Added by Jim Schutt almost 13 years ago. Updated almost 13 years ago.

Status:
Resolved
Priority:
Normal
Assignee:
Category:
OSD
Target version:
% Done:

0%

Source:
Tags:
Backport:
Regression:
Severity:
Reviewed:
Affected Versions:
ceph-qa-suite:
Pull request ID:
Crash signature (v1):
Crash signature (v2):

Description

I've been having trouble with Linux client stalls under heavy
write load. I think I've got the signature isolated.
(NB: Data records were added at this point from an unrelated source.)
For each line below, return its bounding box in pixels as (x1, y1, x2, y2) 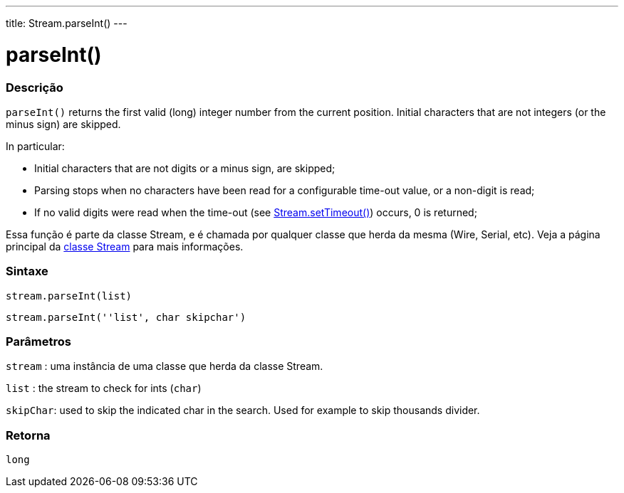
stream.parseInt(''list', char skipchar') (6, 311, 246, 323)
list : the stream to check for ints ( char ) (6, 382, 202, 395)
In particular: (6, 139, 65, 152)
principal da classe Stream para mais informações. (6, 240, 244, 253)
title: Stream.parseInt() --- (6, 17, 128, 29)
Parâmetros (6, 334, 71, 349)
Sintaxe (6, 264, 48, 279)
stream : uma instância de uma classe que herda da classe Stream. (6, 360, 323, 373)
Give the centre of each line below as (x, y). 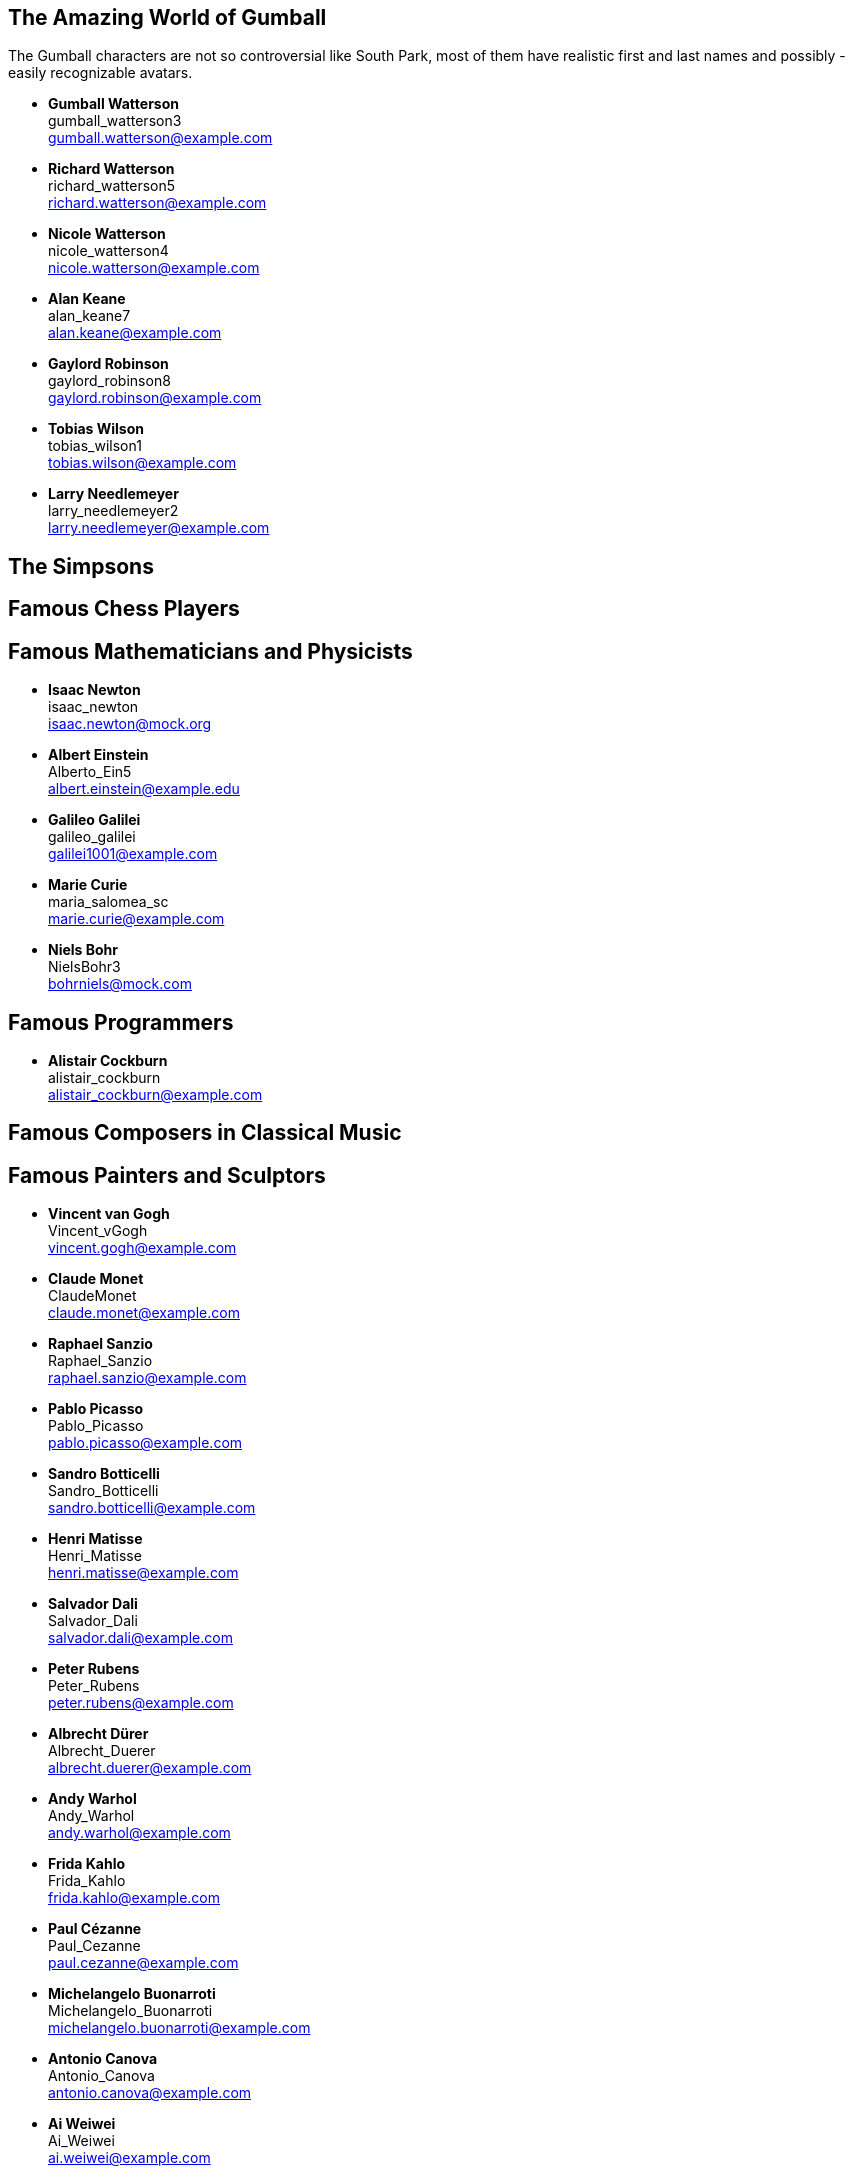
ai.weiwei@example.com (129, 2158)
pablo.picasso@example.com (145, 1443)
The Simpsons (81, 566)
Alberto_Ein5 (90, 772)
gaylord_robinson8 (109, 381)
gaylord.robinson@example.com (155, 398)
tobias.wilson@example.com (142, 463)
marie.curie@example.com (136, 919)
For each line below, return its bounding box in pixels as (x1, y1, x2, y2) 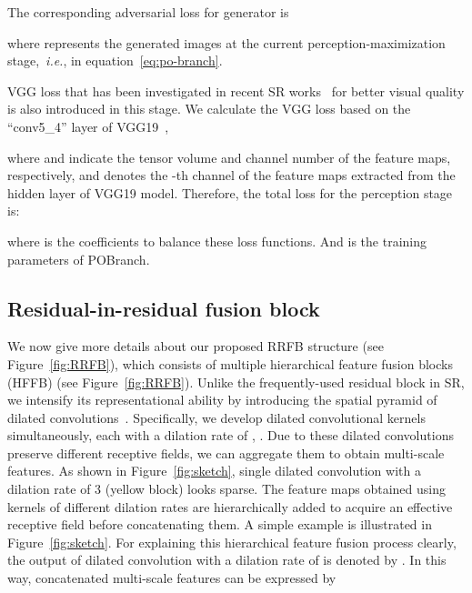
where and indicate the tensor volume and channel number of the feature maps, (7, 147, 451, 166)
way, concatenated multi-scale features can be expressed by (7, 568, 336, 588)
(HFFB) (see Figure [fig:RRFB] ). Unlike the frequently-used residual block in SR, (7, 372, 465, 391)
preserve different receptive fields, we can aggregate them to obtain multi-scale (7, 443, 445, 462)
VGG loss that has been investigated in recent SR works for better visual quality (7, 81, 465, 100)
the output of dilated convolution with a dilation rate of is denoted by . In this (7, 550, 447, 569)
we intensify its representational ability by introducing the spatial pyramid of (7, 390, 437, 409)
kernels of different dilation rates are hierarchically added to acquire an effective (7, 497, 453, 516)
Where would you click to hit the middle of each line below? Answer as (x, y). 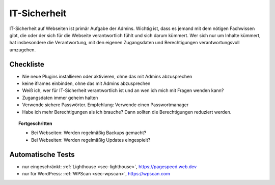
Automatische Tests (42, 154)
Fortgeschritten (35, 123)
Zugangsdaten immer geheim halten (60, 98)
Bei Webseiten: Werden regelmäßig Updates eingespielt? (91, 140)
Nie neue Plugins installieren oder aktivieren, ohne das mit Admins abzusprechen (107, 76)
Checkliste (27, 64)
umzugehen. (23, 50)
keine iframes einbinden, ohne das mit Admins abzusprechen (86, 83)
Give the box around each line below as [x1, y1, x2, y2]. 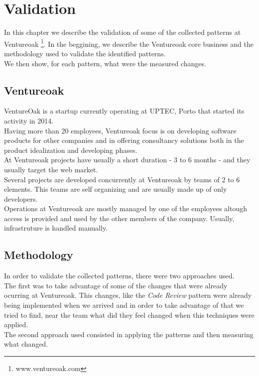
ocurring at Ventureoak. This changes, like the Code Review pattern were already [4, 290, 252, 300]
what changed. [4, 339, 48, 349]
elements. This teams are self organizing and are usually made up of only [4, 184, 227, 194]
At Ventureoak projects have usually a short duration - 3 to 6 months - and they [4, 154, 251, 165]
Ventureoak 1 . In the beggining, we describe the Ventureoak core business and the [4, 37, 254, 49]
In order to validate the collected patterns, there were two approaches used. [4, 270, 235, 281]
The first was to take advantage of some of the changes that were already [4, 280, 228, 290]
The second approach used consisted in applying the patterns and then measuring [4, 329, 254, 339]
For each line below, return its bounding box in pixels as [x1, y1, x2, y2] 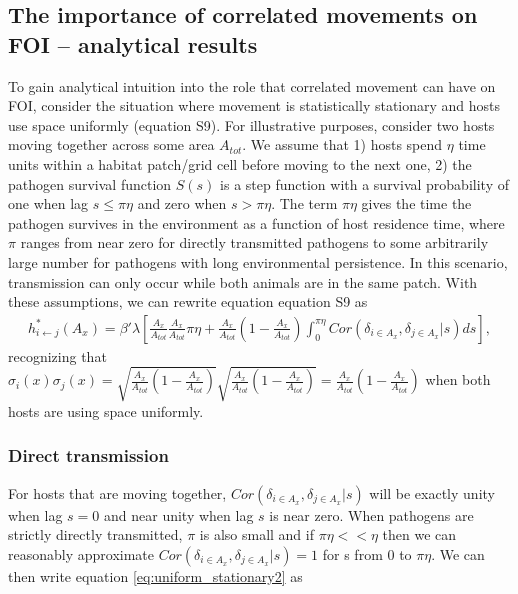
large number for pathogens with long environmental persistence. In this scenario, [8, 251, 508, 272]
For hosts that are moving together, [8, 482, 227, 503]
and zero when [137, 193, 227, 214]
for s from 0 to [322, 543, 412, 564]
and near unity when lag [104, 504, 254, 525]
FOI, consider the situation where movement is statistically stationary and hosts [8, 95, 501, 116]
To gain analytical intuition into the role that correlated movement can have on [8, 75, 496, 96]
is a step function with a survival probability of [220, 173, 509, 194]
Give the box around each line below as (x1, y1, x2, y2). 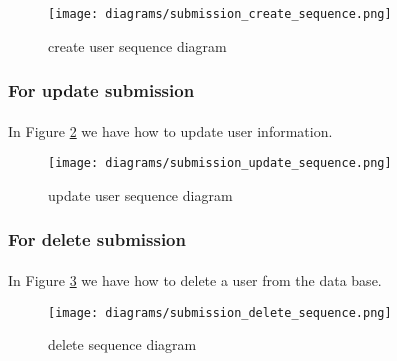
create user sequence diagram (48, 35, 227, 56)
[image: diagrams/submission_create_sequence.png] (48, 7, 392, 21)
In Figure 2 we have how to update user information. (8, 120, 333, 141)
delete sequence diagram (48, 334, 197, 355)
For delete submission (8, 227, 186, 252)
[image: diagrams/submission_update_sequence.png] (48, 156, 392, 171)
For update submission (8, 78, 195, 103)
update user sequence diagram (48, 184, 233, 205)

The
following logs were collected using the current stable branch
(commit f9e9490d77d), patched with a little extra debugging output.

This was with 64 clients against 48 OSDs, with 4 OSDs/server.

When this type of stall happens, multiple clients each have at least
one request that they retry forever. or until I get tired of waiting.
Each of these requests are directed to the same OSD.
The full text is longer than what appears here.